BİTMEYEN TOKAT SEVDASI

Aşık Eşref tokattan çıktıktan sonra İstanbul, İzmir, almanya, avusturyada yaşadığı gurbetlikten sonra sıla hasretini tekrar Almusa dönerek ve orada yaşamaya devam etmekle sonlandırıyor, ve nundanda oldukça mutlu.  Almusta yaşamına devam eden Aşık Eşref tüm insanları bir araya getiren dini ve milli bayramların öneminden bahsederken sözlerine almusu ve insanlarınıda her hafta bir araya getiren Salı günlerinin anlamını ifade eden almus pazarınıda bir bayramı bekleyen çocuksu duygularla şöyle ifade ediyor, almus pazarı benim için bir bayram günü gibi uzak köylerden gelen bir çok hemşerimide bu günlerde görmüş oluyorum. onlarla sohbet etme imkanı buluyorum ve buda bana bayram sevinci yaşatıyor, bayramların özelliğide bu değilmi

AKADEMİYE KONU AŞIK EŞREF

Aşık eşref şimdiye kadar topluma otuzbin kadar şiir, iki kitap, plak ve kaset  kazandırıyor. türküleri şiirleri tokatı en iyi şekilde anlatırken, dilden dile destan olurken akademi dünyasıda bunu farkediyor üniversiteli öğrencilerin eğitim sonunda doktora tezi oluyor, eğitmenlerinde ders konusu haline geliyor. bu yakın tarihte ozanımızı ve eserlerini en iyi anlatacak şekilde bir kitap hazırlandığı müjdesinide paylaşıyor bizlerle…

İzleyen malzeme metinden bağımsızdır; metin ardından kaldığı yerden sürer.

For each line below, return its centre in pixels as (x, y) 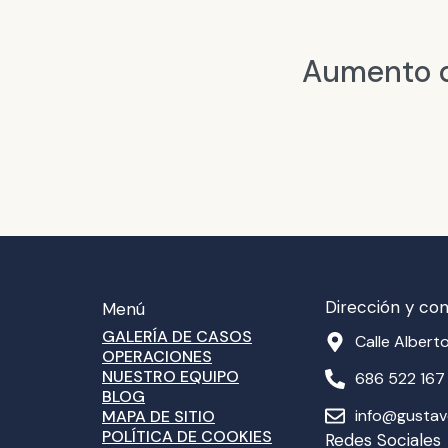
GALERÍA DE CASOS (176, 336)
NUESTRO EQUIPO (170, 376)
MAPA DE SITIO (158, 416)
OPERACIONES (156, 356)
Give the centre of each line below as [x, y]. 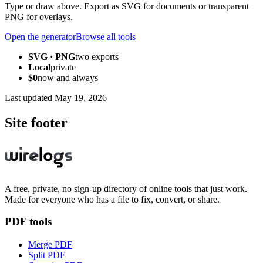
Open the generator [40, 36]
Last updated [28, 97]
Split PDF [47, 255]
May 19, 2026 [81, 97]
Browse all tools [106, 36]
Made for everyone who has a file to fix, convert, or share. [112, 199]
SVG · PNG [52, 56]
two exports [97, 56]
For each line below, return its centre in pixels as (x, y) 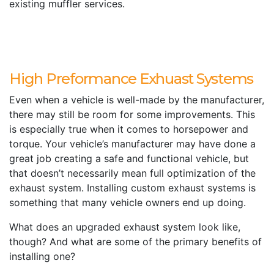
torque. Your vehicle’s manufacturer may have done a (132, 144)
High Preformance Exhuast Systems (131, 79)
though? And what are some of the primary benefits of (135, 242)
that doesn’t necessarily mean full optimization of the (132, 173)
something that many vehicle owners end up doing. (128, 202)
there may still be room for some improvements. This (132, 114)
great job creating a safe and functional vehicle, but (129, 158)
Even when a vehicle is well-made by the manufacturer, (137, 100)
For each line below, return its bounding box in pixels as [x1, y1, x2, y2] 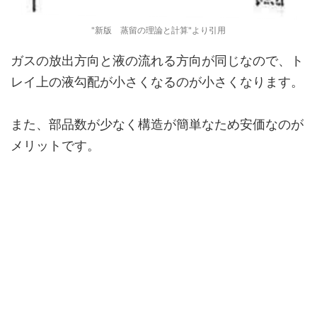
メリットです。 [11, 138, 100, 153]
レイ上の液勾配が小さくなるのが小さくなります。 [11, 74, 304, 89]
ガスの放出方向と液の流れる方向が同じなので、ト [11, 53, 304, 68]
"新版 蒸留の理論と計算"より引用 [91, 25, 226, 35]
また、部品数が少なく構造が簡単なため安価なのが [11, 117, 304, 132]
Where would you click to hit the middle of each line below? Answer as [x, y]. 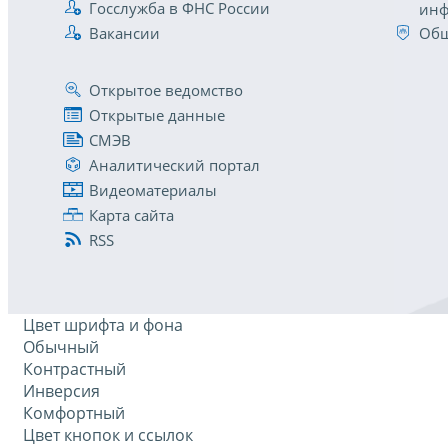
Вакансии [124, 32]
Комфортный [74, 413]
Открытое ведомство [166, 89]
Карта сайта [131, 214]
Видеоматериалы [153, 189]
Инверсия [61, 391]
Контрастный [74, 369]
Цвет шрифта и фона [103, 325]
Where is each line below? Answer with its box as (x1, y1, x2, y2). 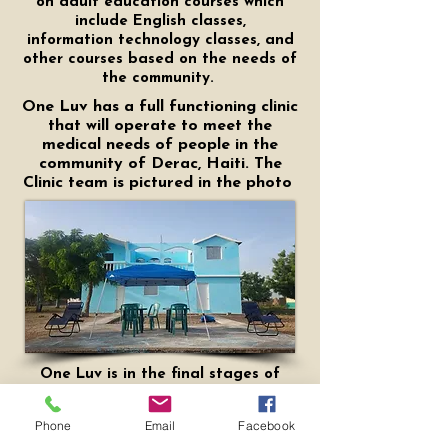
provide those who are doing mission (25, 424, 295, 439)
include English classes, (74, 14, 246, 29)
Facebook (238, 417, 295, 433)
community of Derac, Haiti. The (38, 156, 282, 172)
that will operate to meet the (48, 118, 272, 134)
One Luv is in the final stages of (40, 367, 280, 382)
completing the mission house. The (33, 386, 287, 401)
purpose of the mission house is (44, 405, 276, 420)
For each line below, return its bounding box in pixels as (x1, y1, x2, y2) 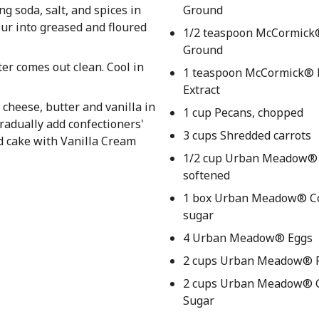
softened (182, 167, 230, 183)
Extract (182, 82, 220, 98)
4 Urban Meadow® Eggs (182, 230, 313, 246)
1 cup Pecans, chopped (182, 105, 303, 120)
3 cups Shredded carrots (182, 127, 311, 143)
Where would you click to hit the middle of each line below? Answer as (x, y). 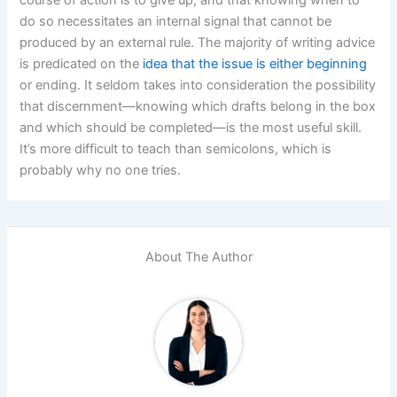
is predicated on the (82, 63)
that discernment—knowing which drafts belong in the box (198, 106)
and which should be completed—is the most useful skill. (191, 127)
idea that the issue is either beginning (255, 63)
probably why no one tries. (101, 170)
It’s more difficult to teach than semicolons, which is (176, 148)
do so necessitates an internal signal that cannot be (176, 21)
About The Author (198, 257)
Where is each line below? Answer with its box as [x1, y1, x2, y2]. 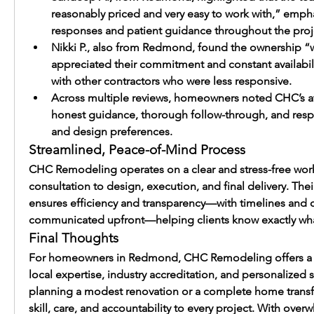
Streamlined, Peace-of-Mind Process [29, 142, 245, 158]
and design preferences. [51, 125, 172, 138]
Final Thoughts [29, 230, 118, 246]
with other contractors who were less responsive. [51, 74, 292, 88]
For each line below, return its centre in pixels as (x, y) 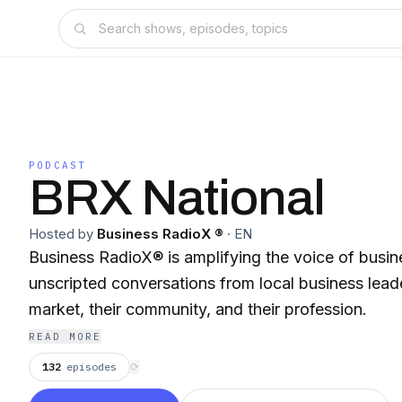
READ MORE (65, 336)
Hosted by (61, 234)
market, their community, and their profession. (198, 309)
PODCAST (58, 165)
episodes (92, 367)
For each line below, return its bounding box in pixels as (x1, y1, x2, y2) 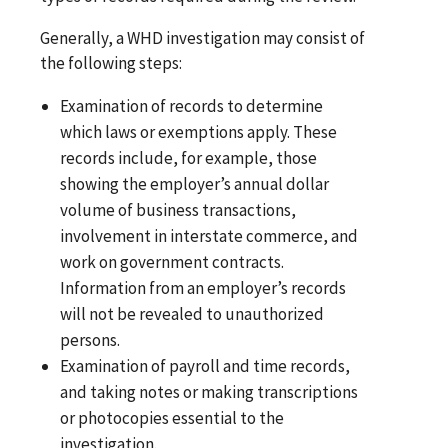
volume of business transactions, (60, 199, 297, 222)
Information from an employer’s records (60, 277, 347, 300)
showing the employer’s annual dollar (60, 173, 330, 196)
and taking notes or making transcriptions (60, 381, 359, 404)
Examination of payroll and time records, (60, 355, 351, 378)
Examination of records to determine (60, 95, 324, 118)
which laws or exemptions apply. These (60, 121, 338, 144)
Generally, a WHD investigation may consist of (40, 27, 365, 50)
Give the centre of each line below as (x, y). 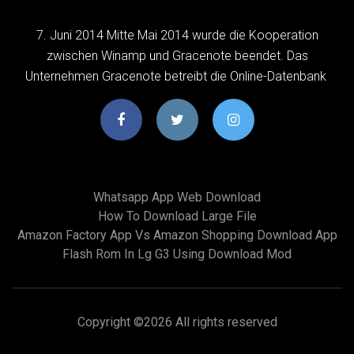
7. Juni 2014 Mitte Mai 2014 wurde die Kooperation (177, 35)
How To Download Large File (177, 216)
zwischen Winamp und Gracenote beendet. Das (177, 55)
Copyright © (110, 322)
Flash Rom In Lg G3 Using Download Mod (177, 254)
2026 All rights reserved (210, 322)
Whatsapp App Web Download (177, 197)
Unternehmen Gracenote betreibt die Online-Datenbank (177, 76)
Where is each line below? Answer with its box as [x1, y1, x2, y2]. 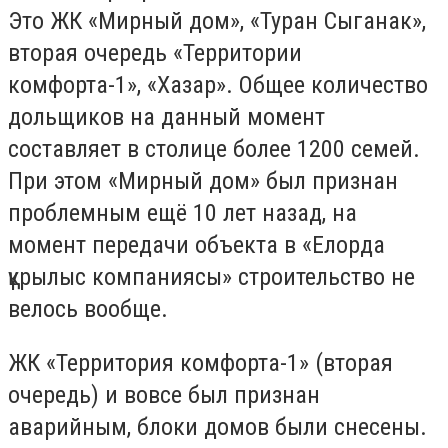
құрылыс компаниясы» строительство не [8, 263, 415, 291]
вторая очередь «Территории [8, 39, 302, 67]
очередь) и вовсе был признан [8, 380, 320, 409]
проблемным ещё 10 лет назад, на [8, 199, 357, 227]
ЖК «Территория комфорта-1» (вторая [8, 348, 393, 377]
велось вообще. [8, 295, 168, 323]
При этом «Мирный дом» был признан [8, 167, 398, 195]
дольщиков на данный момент [8, 103, 325, 131]
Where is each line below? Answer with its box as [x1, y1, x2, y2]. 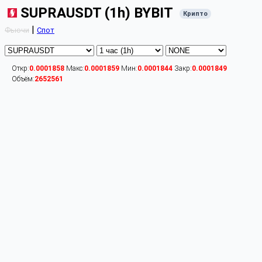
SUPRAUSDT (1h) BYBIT [17, 5, 176, 21]
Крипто [183, 10, 208, 18]
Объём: [12, 75, 35, 83]
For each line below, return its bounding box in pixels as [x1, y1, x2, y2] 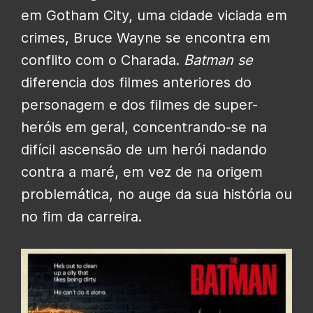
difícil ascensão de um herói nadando [21, 141, 267, 159]
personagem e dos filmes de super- [21, 96, 258, 114]
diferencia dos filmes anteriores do [21, 74, 252, 92]
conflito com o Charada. [21, 52, 184, 69]
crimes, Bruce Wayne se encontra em [21, 29, 270, 47]
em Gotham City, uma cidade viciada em [21, 7, 287, 24]
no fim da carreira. [21, 208, 142, 226]
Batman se [184, 52, 253, 69]
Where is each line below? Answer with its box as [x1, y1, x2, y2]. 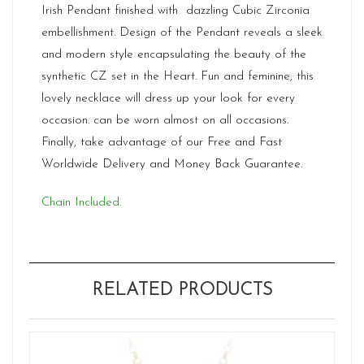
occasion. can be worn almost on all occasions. [41, 115, 288, 127]
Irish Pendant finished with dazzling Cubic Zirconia [41, 5, 310, 17]
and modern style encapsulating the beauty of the [41, 49, 306, 61]
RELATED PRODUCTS [92, 282, 272, 299]
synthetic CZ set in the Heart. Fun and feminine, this [41, 71, 314, 83]
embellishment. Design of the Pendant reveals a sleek [41, 27, 323, 39]
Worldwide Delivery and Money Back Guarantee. [41, 158, 302, 171]
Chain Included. [41, 197, 121, 209]
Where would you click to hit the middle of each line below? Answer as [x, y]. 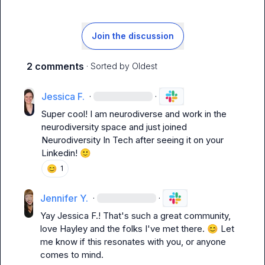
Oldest [145, 66]
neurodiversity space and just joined [114, 127]
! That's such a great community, [164, 216]
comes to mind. [73, 255]
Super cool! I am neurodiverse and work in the [134, 114]
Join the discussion [132, 36]
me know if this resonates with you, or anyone [133, 242]
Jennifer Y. [64, 198]
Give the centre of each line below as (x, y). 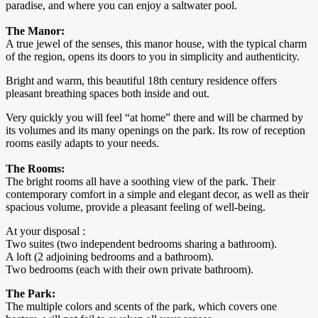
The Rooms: (35, 169)
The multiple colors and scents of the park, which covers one (141, 307)
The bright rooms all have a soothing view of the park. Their (141, 182)
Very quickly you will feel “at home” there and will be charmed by (154, 118)
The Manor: (35, 31)
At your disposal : (47, 231)
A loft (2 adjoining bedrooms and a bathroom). (110, 257)
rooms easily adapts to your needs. (82, 143)
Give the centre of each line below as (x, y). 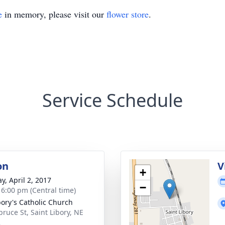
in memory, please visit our (54, 14)
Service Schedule (113, 100)
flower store (128, 14)
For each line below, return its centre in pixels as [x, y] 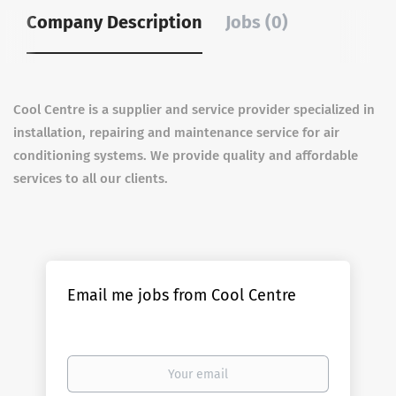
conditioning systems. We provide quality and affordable [186, 156]
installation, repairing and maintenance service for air [176, 133]
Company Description [114, 22]
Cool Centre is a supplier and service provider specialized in [194, 110]
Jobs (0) [257, 22]
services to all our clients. [92, 179]
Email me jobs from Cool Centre [182, 295]
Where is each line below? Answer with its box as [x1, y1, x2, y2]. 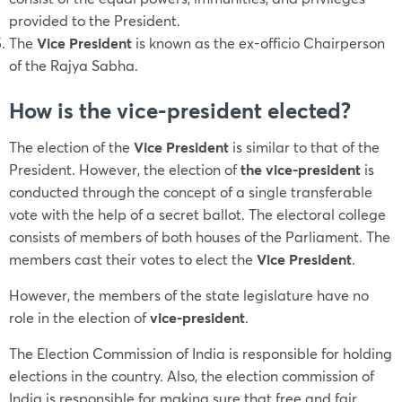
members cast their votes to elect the [9, 249, 253, 268]
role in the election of [9, 308, 150, 327]
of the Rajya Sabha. [9, 56, 138, 74]
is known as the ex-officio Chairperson [132, 33, 385, 52]
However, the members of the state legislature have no [9, 285, 369, 304]
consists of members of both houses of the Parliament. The [9, 227, 390, 246]
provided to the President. [9, 11, 180, 30]
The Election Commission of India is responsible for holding [9, 344, 392, 363]
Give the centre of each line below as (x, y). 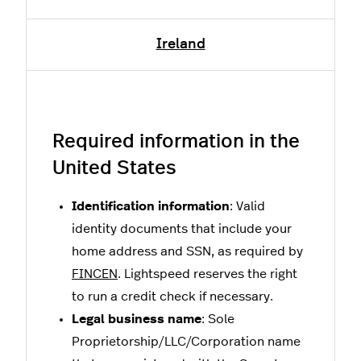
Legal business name (137, 319)
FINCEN (95, 274)
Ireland (180, 44)
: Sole (218, 319)
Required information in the (176, 141)
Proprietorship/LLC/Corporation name (186, 341)
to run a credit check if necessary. (172, 296)
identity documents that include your (182, 228)
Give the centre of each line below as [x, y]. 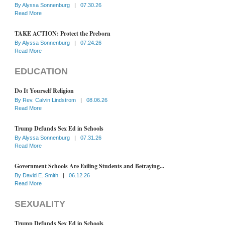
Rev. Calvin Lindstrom [50, 100]
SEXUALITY [40, 204]
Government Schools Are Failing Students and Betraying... [89, 166]
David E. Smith [41, 175]
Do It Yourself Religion [44, 90]
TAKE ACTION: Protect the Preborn [63, 33]
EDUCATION [41, 71]
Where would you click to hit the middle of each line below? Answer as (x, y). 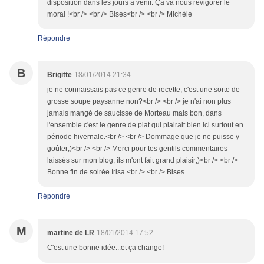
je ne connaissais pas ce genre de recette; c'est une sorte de (143, 90)
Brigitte (60, 75)
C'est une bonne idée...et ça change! (105, 248)
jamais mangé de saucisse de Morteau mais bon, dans (134, 113)
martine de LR (71, 233)
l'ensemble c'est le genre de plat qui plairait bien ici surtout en (145, 125)
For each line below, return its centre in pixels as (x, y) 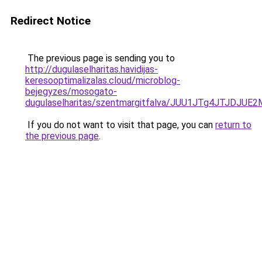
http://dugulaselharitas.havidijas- (92, 69)
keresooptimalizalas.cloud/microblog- (103, 80)
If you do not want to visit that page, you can (120, 125)
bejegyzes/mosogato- (71, 92)
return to (233, 125)
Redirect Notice (51, 21)
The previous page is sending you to (100, 58)
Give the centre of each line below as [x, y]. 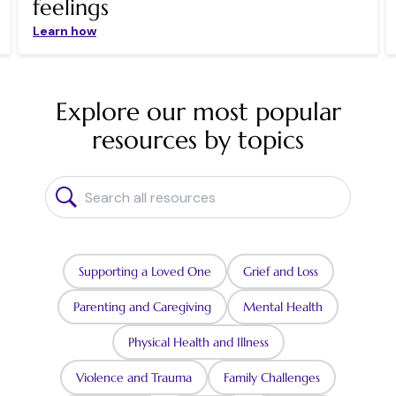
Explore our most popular [198, 112]
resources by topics [198, 141]
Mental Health [283, 307]
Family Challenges [272, 378]
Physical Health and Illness [198, 343]
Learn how [65, 31]
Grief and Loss [280, 272]
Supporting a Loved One [145, 272]
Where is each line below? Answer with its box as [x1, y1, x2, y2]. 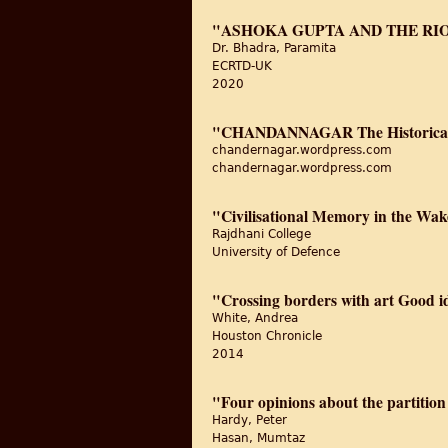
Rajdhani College [212, 227, 311, 241]
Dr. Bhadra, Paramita [212, 41, 336, 55]
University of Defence [212, 245, 340, 259]
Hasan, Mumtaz [212, 431, 305, 445]
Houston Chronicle [212, 329, 322, 343]
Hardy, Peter [212, 413, 287, 427]
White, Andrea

OZANI YARALAYAN İKİ  KATLİAM, ”KADIN VE DOĞA”

İnsan ve doğa sevgisi ile dolu dolu yaşayan ozanımız sanatçı duyarlılığıyla kendisini üzmekle kalmayıp kahreden iki katliamıda şöyle anlatıyor. dünyanın ve insanlığın devamı için doğurgan, yetiştiren iki güç vardır. ne yazıkki her ikiside cahilce ve anlamsızca katliamlarla büyük zararlar görüyor. toprak bile derken toprak ana diyoruz. toprak ana bir tohuma bir ağaca bile can vermekle kalmıyor yaşamı boyunca onu bağrında büyütüyor. kadınlarda öyle değilmi, bizleri doğurmakla kalmayıp bağırlarında büyütüyorlar, bizlere yar oluyorlar. her ikisine uygulanan şiddet bende çok büyük kahır yaratıyor. katlanamıyorum. hatta biz ozanları sanatçıları yaşatanda bu iki güzellik değilmi, siirlerimizde resimlerimizde ağıtlarımızda türkülerimizde bu güzelliklerin savdalarından mutluluğundan yada özlemlerinden duyduğumuz duyguları ifade etmiyormuyuz diyor. 

TOKAT SEVDASI İLE BAŞLAYAN TOKAT SAVDASI İLE SONLANAN SÖYLEŞİ

Aşık Eşref ile Almusta yaptığımız söyleşimizinde çoğu tokat üzerine olunca bu doyumsuz sohbeti yine tokat sevdası ile dolu olan bir dörtlükle sonlandırıyoruz.

Eşref koymuşlar adımı / Alsam gönül muradımı / Kim sorarsa ecdadımı / Dikili, Almus, Tokat’dır.